By inoculating mice with mixed parental B16-F10 with B16-gp100-KO cells at the indicated ratios (100%:0%, 95%:5%, 90%:10%, 80%:20% or 0%:100%), we established tumors with various degrees of antigen escape. After 7 days, mice were treated with ReACT as previously described (24). Consistent with our previous observation, more than 70% of mice implanted with parental B16-F10 tumors cleared those tumors after ReACT (Figure 2B). Complete and durable tumor regression was achieved in 60% of mice bearing tumors containing 5% of tumor escape variants (Figure 2B), which suggested that ReACT induced protection against antigen loss–mediated tumor evasion.
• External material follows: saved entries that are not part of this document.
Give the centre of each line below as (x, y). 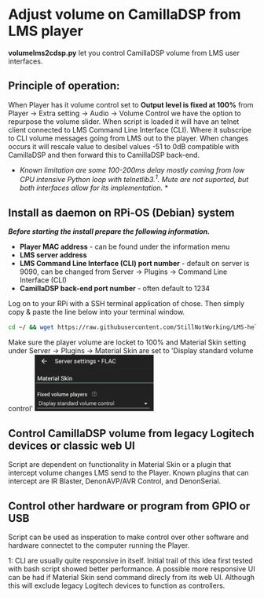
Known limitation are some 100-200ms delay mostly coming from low (132, 170)
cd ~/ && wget (31, 327)
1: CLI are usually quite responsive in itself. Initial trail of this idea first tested (130, 560)
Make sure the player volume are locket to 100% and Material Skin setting (127, 342)
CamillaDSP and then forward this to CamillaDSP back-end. (104, 155)
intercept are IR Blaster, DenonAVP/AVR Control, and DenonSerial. (115, 481)
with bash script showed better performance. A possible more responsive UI (132, 569)
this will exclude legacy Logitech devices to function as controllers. (117, 585)
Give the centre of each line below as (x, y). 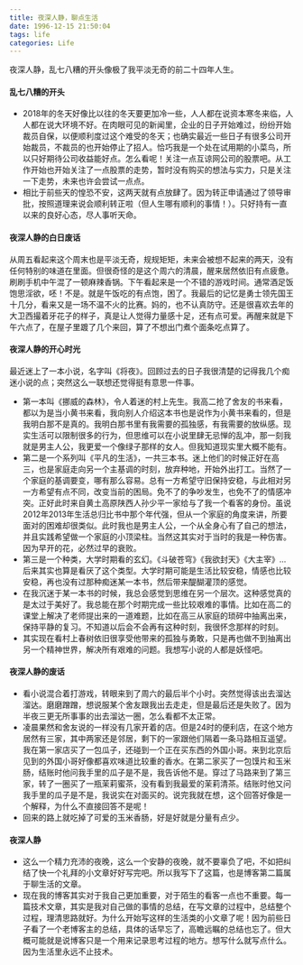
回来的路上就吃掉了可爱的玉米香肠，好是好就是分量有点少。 (133, 818)
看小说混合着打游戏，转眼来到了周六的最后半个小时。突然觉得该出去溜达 (156, 694)
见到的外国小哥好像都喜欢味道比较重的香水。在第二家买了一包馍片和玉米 (156, 761)
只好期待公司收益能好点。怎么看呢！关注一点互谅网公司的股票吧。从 (157, 159)
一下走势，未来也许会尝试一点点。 (86, 181)
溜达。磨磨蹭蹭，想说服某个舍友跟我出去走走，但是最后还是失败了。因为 (156, 705)
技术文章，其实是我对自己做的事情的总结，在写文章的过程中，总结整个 (161, 906)
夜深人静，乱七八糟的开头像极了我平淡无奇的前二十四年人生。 (124, 69)

To further explore the efficacy of this protection, we increased the proportion of tumor escape variants (B16-gp100-KO) to 10% in the inoculation mixture. ReACT still induced pronounced tumor regression in these mice and tumor eradication was achieved in 30% of mice (Figure 2B). However, this tumor eradication rate was reduced to 10% in ReACT-treated mice when the inoculation mixture contained 20% B16-gp100-KO (Figure 2B). As expected, ReACT failed to protect any mice when 100% B16-gp100-KO tumor cells were used (Figure 2B). Collectively, these results indicated that ReACT could efficiently control antigen escape to a certain degree in the B16-F10 tumor model.
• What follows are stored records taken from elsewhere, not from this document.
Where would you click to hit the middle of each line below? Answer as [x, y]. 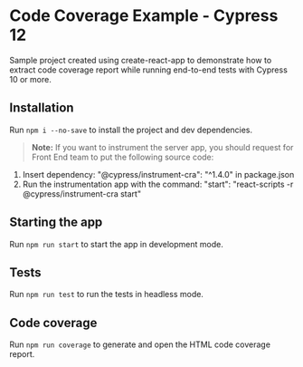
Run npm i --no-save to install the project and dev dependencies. [131, 130]
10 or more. [30, 79]
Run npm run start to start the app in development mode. [116, 244]
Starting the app [56, 222]
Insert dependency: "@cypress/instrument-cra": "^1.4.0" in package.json [158, 174]
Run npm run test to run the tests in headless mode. [106, 295]
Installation [42, 108]
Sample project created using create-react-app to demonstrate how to [141, 60]
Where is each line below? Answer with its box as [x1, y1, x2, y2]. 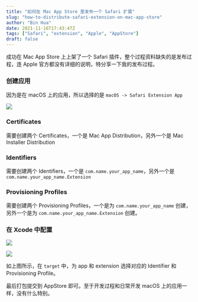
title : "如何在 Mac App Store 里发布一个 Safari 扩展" [6, 8, 135, 15]
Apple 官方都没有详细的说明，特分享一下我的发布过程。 [22, 60, 158, 68]
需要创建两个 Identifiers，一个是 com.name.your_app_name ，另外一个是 [6, 167, 175, 175]
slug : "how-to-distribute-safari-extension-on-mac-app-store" [6, 14, 163, 20]
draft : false [6, 36, 38, 42]
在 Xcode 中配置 [6, 226, 53, 234]
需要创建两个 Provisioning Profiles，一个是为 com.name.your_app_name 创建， [6, 202, 191, 209]
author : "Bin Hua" [6, 20, 51, 25]
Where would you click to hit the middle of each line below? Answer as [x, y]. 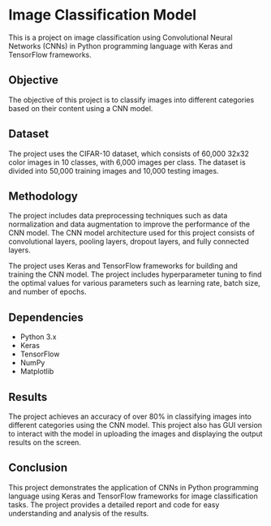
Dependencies [46, 317]
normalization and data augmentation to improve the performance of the [129, 224]
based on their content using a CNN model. [81, 108]
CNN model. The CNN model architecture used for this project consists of [132, 233]
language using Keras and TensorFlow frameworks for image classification [133, 496]
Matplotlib [37, 372]
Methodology [43, 196]
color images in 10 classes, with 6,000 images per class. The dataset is [127, 162]

ReACT elicits antigen spreading to expand the antitumor response

Next, we sought to characterize the ReACT-induced endogenous immune response, which potentially reacted to the new antigenic variants of tumor cells. For this study, we utilized B16-GP33 tumor cells, which are a derivative of the B16-F10 cell line modified to constitutively express GP_33–41, a glycoprotein epitope from lymphocytic choriomeningitis virus (LCMV). In this model, GP_33–41 serves as a surrogate TAA that permits the tracking of CD8⁺ T-cell responses that are not directly targeted by ReACT. Given that GP_33–41 tetramer⁺ cells were too few to be reliably detected in the tumor, P14 transgenic T cells, which express a TCR specific to GP_33–41, were transferred into congenic mice to facilitate the detection of tumor-specific CD8⁺ T cells (Figure 3A). These P14 chimera mice were inoculated with B16-GP33 tumors and received conventional ACT with Pmel cells, Listeria injection, or ReACT, respectively. Congenic markers were used to distinguish between P14 and Pmel cells, as well as CD8⁺ T cells from the hosts. Consistent with our previous report (24), ReACT significantly increased the accumulation and function of transferred Pmel (Thy1.1⁺CD45.2⁺) cells in contrast to conventional ACT (Figure 3B–C).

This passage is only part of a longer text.